When light passes through a gravitational field, its path is bent due to the curvature of spacetime caused by the gravitational mass. This phenomenon is known as gravitational lensing. According to Einstein's theory of general relativity, mass and energy curve the fabric of spacetime, and light follows the curvature of this distorted spacetime.
The bending of light in a gravitational field can be observed, for example, when light from distant stars passes near massive objects like galaxies or black holes. The gravitational field causes the path of light to curve, leading to the distortion or magnification of the observed images.
On the other hand, sound waves and radio waves, being different types of waves, do not experience the same gravitational bending as light waves. This distinction arises from the fact that the behavior of waves depends on the medium through which they propagate.
Sound waves are mechanical waves that require a material medium, such as air, water, or solids, for transmission. In a gravitational field, sound waves would propagate through the medium and be influenced by the local gravitational field only indirectly, by affecting the properties of the medium. However, the gravitational field itself does not directly bend or alter the path of sound waves.

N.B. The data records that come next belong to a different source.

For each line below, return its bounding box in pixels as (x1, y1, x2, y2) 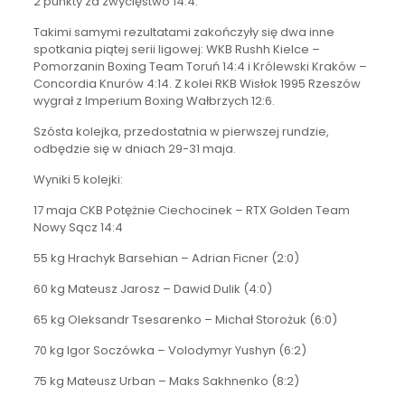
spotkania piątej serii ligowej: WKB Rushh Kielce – (33, 41, 320, 59)
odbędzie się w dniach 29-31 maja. (33, 140, 236, 158)
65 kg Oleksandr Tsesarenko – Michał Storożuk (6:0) (33, 311, 337, 329)
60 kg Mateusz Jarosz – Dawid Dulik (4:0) (33, 280, 272, 298)
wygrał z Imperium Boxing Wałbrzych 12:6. (33, 92, 275, 110)
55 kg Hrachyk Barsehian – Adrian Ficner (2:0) (33, 250, 299, 268)
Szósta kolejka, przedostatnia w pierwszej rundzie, (33, 123, 329, 141)
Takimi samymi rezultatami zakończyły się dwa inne (33, 24, 334, 42)
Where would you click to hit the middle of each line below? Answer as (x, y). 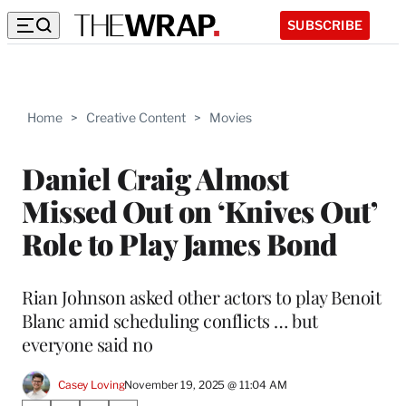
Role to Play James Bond (179, 243)
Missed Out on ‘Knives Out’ (199, 210)
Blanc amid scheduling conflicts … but (170, 320)
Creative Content (136, 117)
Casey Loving (92, 385)
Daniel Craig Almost (155, 178)
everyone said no (87, 343)
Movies (231, 117)
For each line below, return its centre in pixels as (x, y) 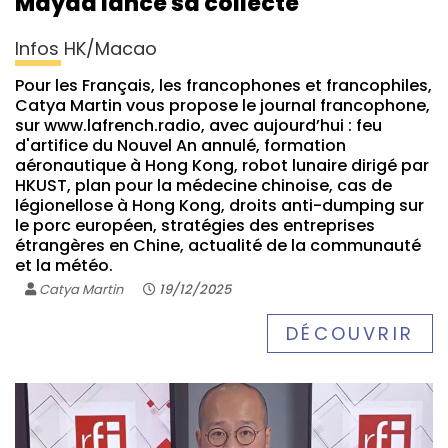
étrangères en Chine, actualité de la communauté (218, 246)
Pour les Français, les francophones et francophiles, (223, 86)
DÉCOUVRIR (350, 334)
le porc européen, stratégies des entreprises (195, 226)
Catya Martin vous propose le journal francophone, (222, 106)
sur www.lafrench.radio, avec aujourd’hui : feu (198, 126)
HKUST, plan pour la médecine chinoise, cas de (203, 186)
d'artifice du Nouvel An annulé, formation (180, 146)
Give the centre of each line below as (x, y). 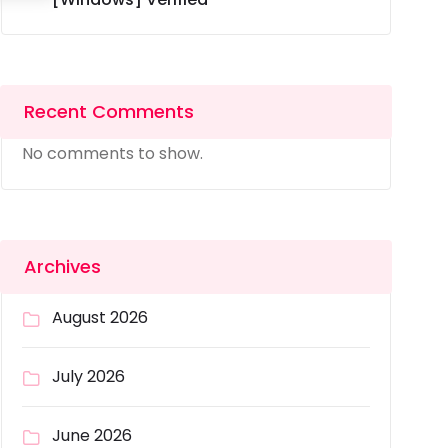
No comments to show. (112, 154)
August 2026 (100, 318)
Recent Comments (109, 112)
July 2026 (88, 377)
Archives (62, 267)
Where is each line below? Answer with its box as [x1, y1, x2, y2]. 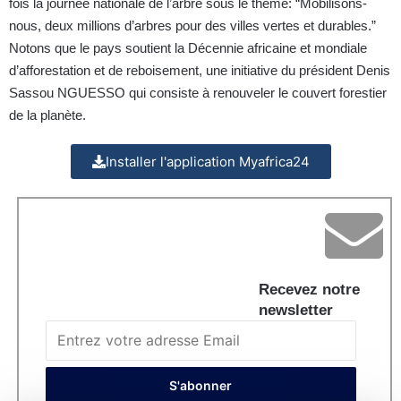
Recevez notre [259, 281, 360, 299]
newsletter [259, 302, 333, 320]
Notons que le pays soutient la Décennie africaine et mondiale [9, 40, 367, 56]
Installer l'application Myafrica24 [105, 153, 310, 171]
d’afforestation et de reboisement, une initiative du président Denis [9, 63, 390, 79]
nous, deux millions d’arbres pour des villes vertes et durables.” [9, 18, 376, 34]
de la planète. [9, 107, 86, 124]
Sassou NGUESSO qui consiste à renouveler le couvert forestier [9, 85, 387, 101]
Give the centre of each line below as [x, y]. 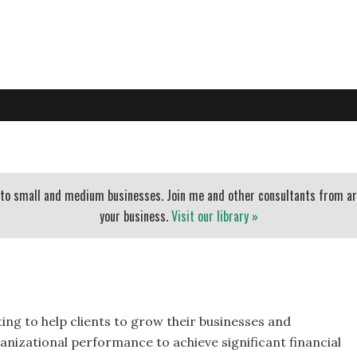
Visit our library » [214, 216]
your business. [135, 216]
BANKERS [249, 147]
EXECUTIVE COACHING [81, 147]
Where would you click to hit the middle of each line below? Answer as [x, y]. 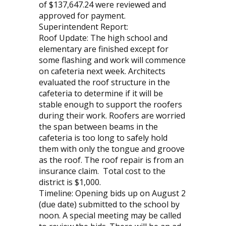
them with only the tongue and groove [111, 149]
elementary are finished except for [103, 49]
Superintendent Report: [83, 27]
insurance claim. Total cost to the [102, 171]
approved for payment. [82, 16]
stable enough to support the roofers [110, 105]
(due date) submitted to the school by [109, 205]
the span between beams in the [98, 127]
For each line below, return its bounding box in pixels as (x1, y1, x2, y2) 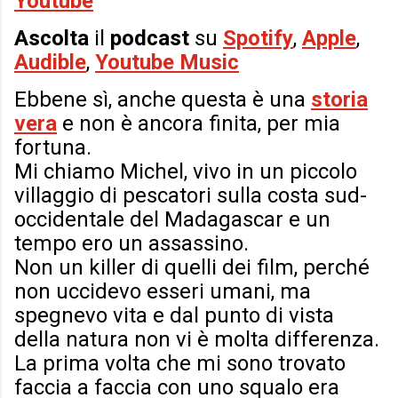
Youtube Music (95, 50, 239, 76)
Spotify (223, 26, 293, 52)
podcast (110, 26, 195, 52)
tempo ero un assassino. (14, 231, 249, 257)
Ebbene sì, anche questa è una (14, 87, 311, 113)
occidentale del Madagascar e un (14, 207, 330, 233)
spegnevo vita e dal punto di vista (14, 303, 334, 329)
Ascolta (14, 26, 89, 52)
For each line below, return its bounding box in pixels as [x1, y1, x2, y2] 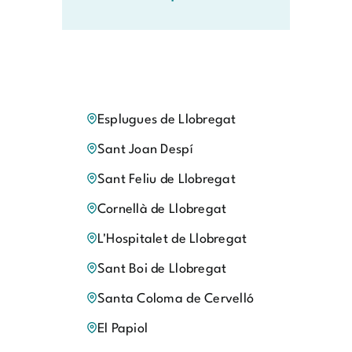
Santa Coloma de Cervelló [97, 292, 255, 306]
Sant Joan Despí [97, 143, 192, 157]
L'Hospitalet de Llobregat [97, 233, 247, 247]
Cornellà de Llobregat [97, 203, 227, 217]
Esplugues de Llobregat [97, 113, 236, 127]
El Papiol [97, 322, 148, 336]
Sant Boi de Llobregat [97, 262, 227, 277]
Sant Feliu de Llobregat [97, 173, 236, 187]
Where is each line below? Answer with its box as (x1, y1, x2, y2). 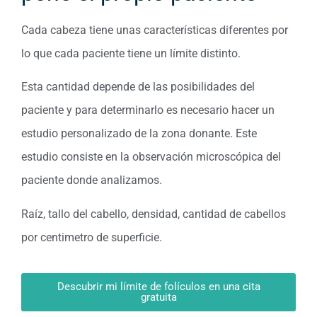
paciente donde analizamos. (21, 173, 162, 188)
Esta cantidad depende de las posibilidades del (21, 80, 255, 94)
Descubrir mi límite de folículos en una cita (57, 280, 260, 294)
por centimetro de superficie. (21, 230, 162, 244)
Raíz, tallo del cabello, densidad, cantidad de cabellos (21, 207, 286, 221)
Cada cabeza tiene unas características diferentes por (21, 23, 288, 38)
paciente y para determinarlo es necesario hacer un (21, 103, 275, 117)
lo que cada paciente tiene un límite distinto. (21, 47, 241, 61)
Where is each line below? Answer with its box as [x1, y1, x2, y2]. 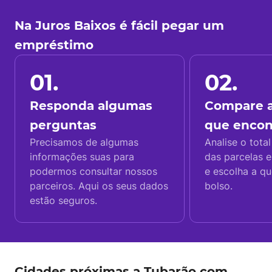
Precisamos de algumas [30, 136, 138, 148]
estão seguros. [30, 194, 97, 206]
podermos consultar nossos [30, 165, 157, 177]
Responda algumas [30, 98, 152, 113]
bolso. [205, 180, 233, 192]
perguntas [30, 118, 97, 132]
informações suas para [30, 151, 134, 163]
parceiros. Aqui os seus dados [30, 180, 168, 192]
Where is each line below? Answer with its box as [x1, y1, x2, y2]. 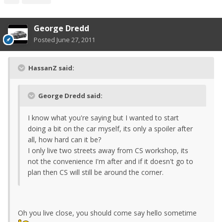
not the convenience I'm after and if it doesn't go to [28, 156, 193, 166]
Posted [34, 35, 56, 44]
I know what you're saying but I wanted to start [28, 112, 179, 122]
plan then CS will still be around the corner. [28, 167, 164, 177]
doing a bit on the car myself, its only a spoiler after [28, 123, 193, 133]
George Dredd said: [37, 91, 103, 100]
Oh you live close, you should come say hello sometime [18, 208, 197, 218]
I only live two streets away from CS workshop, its [28, 145, 188, 155]
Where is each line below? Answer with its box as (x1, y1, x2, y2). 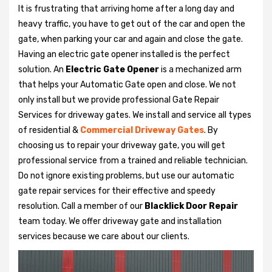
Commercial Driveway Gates (80, 124, 204, 135)
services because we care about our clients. (18, 231, 189, 242)
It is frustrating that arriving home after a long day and (18, 3, 234, 14)
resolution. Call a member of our (18, 200, 144, 211)
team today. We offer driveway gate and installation (18, 216, 222, 226)
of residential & (18, 124, 78, 135)
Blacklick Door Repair (144, 200, 238, 211)
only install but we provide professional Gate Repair (18, 94, 219, 105)
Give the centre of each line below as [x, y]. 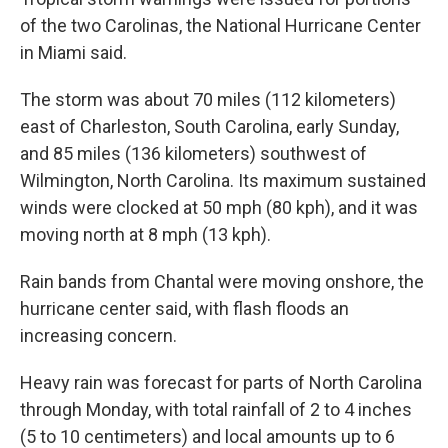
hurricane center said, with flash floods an [184, 308]
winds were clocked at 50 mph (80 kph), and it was [219, 207]
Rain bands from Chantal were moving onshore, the [222, 281]
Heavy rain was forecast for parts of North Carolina [221, 382]
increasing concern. [98, 335]
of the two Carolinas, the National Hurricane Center [220, 25]
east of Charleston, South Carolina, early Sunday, [209, 126]
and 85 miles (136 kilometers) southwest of [193, 153]
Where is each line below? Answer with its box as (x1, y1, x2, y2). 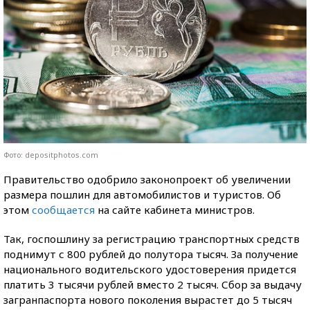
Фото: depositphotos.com (3, 149, 98, 160)
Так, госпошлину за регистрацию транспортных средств (3, 231, 300, 246)
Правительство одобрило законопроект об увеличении (3, 172, 291, 186)
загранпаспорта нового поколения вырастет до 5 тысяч (3, 292, 292, 307)
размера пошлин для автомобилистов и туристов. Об (3, 187, 281, 201)
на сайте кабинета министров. (95, 202, 255, 217)
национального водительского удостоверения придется (3, 262, 296, 276)
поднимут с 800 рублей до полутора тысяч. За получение (3, 246, 298, 261)
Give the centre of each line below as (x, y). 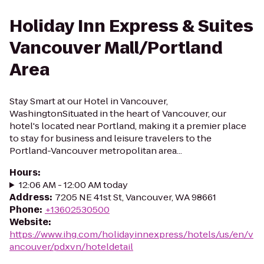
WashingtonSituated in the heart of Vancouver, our (118, 113)
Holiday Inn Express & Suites (131, 26)
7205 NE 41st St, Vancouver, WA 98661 (136, 197)
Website (29, 222)
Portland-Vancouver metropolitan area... (96, 151)
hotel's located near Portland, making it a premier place (128, 126)
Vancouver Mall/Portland (116, 48)
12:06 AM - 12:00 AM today (73, 185)
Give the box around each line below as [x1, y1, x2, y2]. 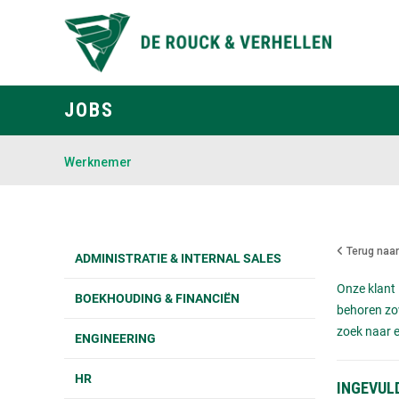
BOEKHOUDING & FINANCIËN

Radio waves, which are a type of electromagnetic wave like light, also do not experience significant bending in a gravitational field. This is because the gravitational effects on electromagnetic waves are primarily determined by their interaction with the fabric of spacetime, as described by general relativity. Unlike light, radio waves have much longer wavelengths, and their interaction with gravity is negligible under most circumstances. The curvature of spacetime caused by everyday gravitational fields is typically too weak to noticeably affect radio waves.
In summary, while light waves experience significant bending in a gravitational field due to the curvature of spacetime, sound waves and radio waves are not directly affected in the same way because their behavior depends on the medium through which they propagate rather than the curvature of spacetime.